Generalized linear models are just as easy to fit in R as ordinary linear model. In fact, they require only an additional parameter to specify the variance and link functions.
The basic tool for fitting generalized linear models is the
glm()
function, which has the folllowing general
structure:
> glm(formula, family, data, weights, subset, ...)
where ...
stands for more esoteric options. The only
parameter that we have not encountered before is family
,
which is a simple way of specifying a choice of variance and link
functions. There are six choices of family:
Family | Variance | Link |
---|---|---|
gaussian | gaussian | identity |
binomial | binomial | logit, probit or cloglog |
poisson | poisson | log, identity or sqrt |
gamma | gamma | inverse, identity or log |
inverse.gaussian | inverse.gaussian | \(1/\mu^2\) |
quasi | user-defined | user-defined |
As can be seen, each of the first five choices has an associated variance function (for binomial, the binomial variance \(\mu(1 - \mu)\), and one or more choices of link functions (for binomial, the logit, probit or complementary log-log links).
As long as you want the default link, all you have to specify is the family name. If you want an alternative link, you must add a link argument. For example to do probits you use
> glm(formula, family = binomial(link = probit))
The last family on the list, quasi
, is there to allow
fitting user-defined models by maximum quasi-likelihood.

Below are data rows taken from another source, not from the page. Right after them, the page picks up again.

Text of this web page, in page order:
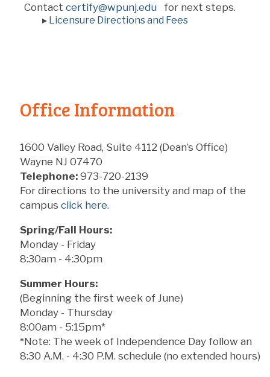
Contact certify@wpunj.edu for next steps.
▸ Licensure Directions and Fees
Office Information
1600 Valley Road, Suite 4112 (Dean’s Office)
Wayne NJ 07470
Telephone: 973-720-2139
For directions to the university and map of the
campus click here.
Spring/Fall Hours:
Monday - Friday
8:30am - 4:30pm
Summer Hours:
(Beginning the first week of June)
Monday - Thursday
8:00am - 5:15pm*
*Note: The week of Independence Day follow an
8:30 A.M. - 4:30 P.M. schedule (no extended hours)

We will illustrate fitting logistic regression models using the contraceptive use data excerpted below (and shown in full further below):
age education wantsMore notUsing using
<25 low yes 53 6
<25 low no 10 4
... lines omitted ...
40-49 high no 12 31
The data are available on my website in a file called
cuse.dat
, and can be read directly from within R:
> cuse <- read.table("https://grodri.github.io/datasets/cuse.dat", header
+ = TRUE)
> cuse
age education wantsMore notUsing using
1 <25 low yes 53 6
2 <25 low no 10 4
3 <25 high yes 212 52
4 <25 high no 50 10
5 25-29 low yes 60 14
6 25-29 low no 19 10
7 25-29 high yes 155 54
8 25-29 high no 65 27
9 30-39 low yes 112 33
10 30-39 low no 77 80
11 30-39 high yes 118 46
12 30-39 high no 68 78
13 40-49 low yes 35 6
14 40-49 low no 46 48
15 40-49 high yes 8 8
16 40-49 high no 12 31
I specified the header
parameter as TRUE
,
because otherwise it would not have been obvious that the first line in
the file has the variable names. There are no row names specified, so
the rows will be numbered from 1 to 16. I also printed the data to make
sure we got it alright.
Strings as Factors. We encountered factors, or
categorical variables that take one of a discrete number of
levels, in Section 4.4. Internally a factor is represented as
an integer vector with the levels as an attribute. Versions of R prior
to 4 would automatically read all strings as factors, but the default in
functions such as read.table()
is now
StringAsFactor=FALSE
. Because we kept the default,
variables such as education
have been read as strings, with
actual values low
and high
. Modeling functions
treat strings pretty much the same as factors, but if necessary one can
convert a string variable to a factor using the as.factor()
function.
Let us try a simple additive model where contraceptive use depends on age, education and whether or not the woman wants more children:
> lrfit <- glm( cbind(using, notUsing) ~ age + education + wantsMore,
+ data = cuse, family = binomial)
There are a few things to explain here. First, the function is
glm()
and I have assigned its value to an object called
lrfit
(for logistic regression fit). The first argument of
the function is a model formula, which defines the response and linear
predictor.
With binomial data the response can be either a vector or a matrix with two columns.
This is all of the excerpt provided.